» **TRY IT**
Every record must be restated exactly. Drop the images.

» **INFORMATION**
###

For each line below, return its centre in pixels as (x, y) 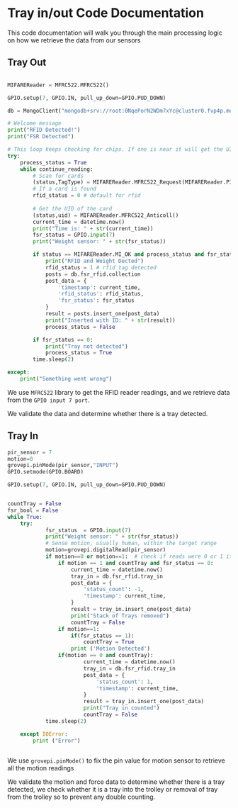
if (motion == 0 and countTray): (106, 656)
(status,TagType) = (62, 182)
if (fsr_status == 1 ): (102, 636)
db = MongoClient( (34, 111)
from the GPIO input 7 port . (49, 400)
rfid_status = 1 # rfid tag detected (101, 267)
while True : (25, 517)
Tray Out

###

» **THE ANSWER**
For each line below, return its centre in pixels as (x, y) 
if (motion == 0 and countTray): (106, 656)
(status,TagType) = (62, 182)
if (fsr_status == 1 ): (102, 636)
db = MongoClient( (34, 111)
from the GPIO input 7 port . (49, 400)
rfid_status = 1 # rfid tag detected (101, 267)
while True : (25, 517)
Tray Out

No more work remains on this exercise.